═══ Data section ═══
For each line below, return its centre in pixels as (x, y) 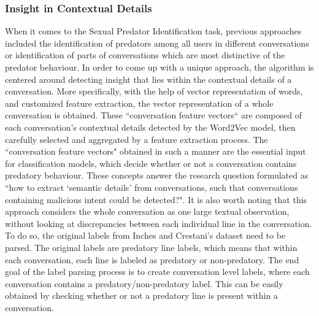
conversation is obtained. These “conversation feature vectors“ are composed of (153, 115)
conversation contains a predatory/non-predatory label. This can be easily (144, 283)
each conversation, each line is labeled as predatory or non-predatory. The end (152, 259)
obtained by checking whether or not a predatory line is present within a (141, 295)
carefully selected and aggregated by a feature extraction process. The (136, 139)
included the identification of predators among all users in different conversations (157, 43)
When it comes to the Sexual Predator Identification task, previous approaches (153, 31)
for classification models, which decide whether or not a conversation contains (151, 163)
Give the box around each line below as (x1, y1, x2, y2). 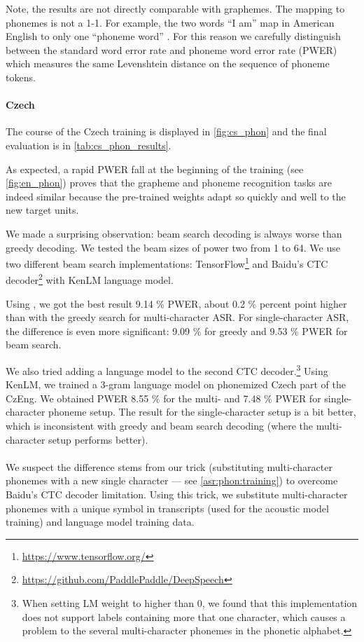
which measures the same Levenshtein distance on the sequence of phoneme (6, 56, 330, 71)
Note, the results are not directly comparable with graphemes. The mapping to (6, 1, 345, 15)
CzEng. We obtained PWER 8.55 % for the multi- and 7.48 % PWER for (6, 390, 321, 405)
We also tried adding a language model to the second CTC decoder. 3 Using (6, 361, 328, 378)
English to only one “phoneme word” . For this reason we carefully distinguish (6, 29, 341, 43)
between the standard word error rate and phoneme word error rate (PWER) (6, 42, 337, 57)
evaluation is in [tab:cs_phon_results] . (6, 137, 171, 152)
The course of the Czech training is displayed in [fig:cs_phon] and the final (6, 124, 327, 139)
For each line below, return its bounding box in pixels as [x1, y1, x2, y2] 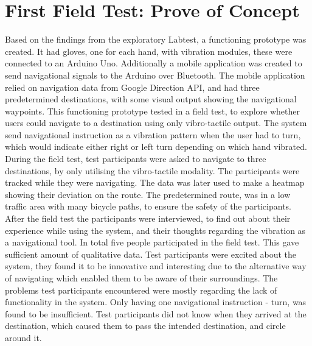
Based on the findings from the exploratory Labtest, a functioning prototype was [5, 33, 307, 46]
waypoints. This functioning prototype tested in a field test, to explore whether [5, 104, 300, 117]
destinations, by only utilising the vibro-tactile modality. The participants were [5, 164, 300, 177]
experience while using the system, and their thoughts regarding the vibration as [5, 224, 306, 236]
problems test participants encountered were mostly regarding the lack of [5, 283, 277, 296]
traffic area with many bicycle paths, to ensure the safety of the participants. [5, 200, 292, 213]
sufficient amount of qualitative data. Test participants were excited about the [5, 247, 297, 260]
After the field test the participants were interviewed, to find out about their [5, 212, 291, 225]
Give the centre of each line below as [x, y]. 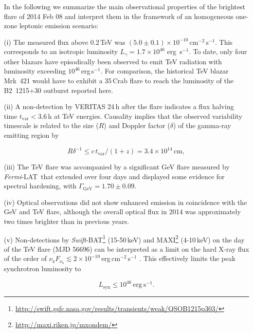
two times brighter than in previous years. [67, 221]
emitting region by [31, 135]
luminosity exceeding [35, 71]
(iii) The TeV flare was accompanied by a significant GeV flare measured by [117, 167]
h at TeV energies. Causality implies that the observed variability [145, 116]
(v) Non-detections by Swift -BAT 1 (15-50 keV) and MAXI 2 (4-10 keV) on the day [124, 239]
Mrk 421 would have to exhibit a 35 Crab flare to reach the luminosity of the [119, 81]
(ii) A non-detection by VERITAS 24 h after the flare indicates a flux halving [119, 106]
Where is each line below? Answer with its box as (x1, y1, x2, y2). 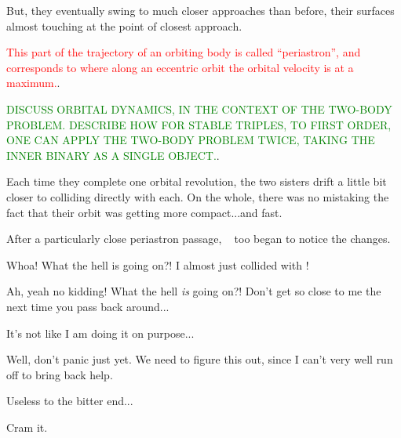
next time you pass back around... (6, 298, 170, 314)
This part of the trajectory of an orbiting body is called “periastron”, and (6, 44, 361, 60)
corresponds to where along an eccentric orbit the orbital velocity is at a (6, 59, 354, 75)
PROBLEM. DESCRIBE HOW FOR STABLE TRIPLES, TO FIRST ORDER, (6, 116, 392, 132)
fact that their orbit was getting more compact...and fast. (6, 204, 283, 220)
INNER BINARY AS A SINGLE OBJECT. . (6, 147, 220, 163)
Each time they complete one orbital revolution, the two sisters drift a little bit (6, 173, 387, 190)
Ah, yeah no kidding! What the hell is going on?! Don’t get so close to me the (6, 283, 381, 299)
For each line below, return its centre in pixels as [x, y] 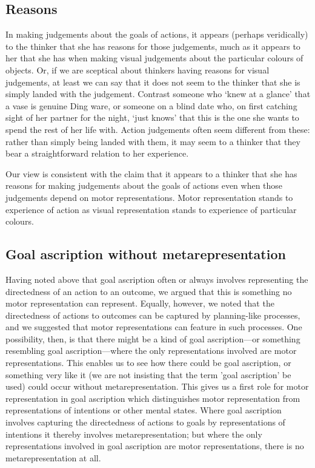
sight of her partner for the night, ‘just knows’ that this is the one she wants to [152, 117]
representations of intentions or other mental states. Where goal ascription [144, 410]
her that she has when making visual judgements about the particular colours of [154, 58]
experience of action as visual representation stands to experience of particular [151, 209]
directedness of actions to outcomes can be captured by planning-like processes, [153, 315]
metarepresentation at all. [53, 457]
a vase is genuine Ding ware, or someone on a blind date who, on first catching [151, 105]
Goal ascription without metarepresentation [146, 254]
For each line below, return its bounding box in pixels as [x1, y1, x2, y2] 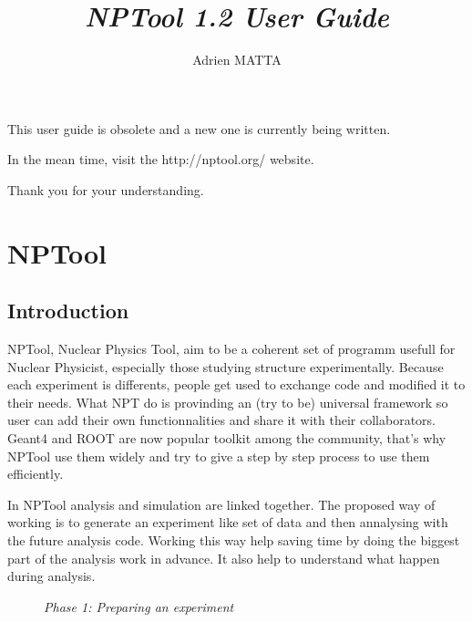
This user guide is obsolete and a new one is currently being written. [7, 119, 391, 138]
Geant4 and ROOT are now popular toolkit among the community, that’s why [7, 429, 446, 448]
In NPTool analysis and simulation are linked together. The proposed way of [7, 494, 436, 513]
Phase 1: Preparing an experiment [44, 596, 234, 616]
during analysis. [7, 566, 96, 586]
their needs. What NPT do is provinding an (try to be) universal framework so [7, 392, 448, 411]
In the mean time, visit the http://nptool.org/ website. [7, 150, 314, 169]
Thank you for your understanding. [7, 180, 204, 199]
═══
Look over the entries above. Copy every line that contains the word "obtained".

conversation is obtained. These “conversation feature vectors“ are composed of (153, 115)
obtained by checking whether or not a predatory line is present within a (141, 295)
CzEng. We obtained PWER 8.55 % for the multi- and 7.48 % PWER for (6, 390, 321, 405)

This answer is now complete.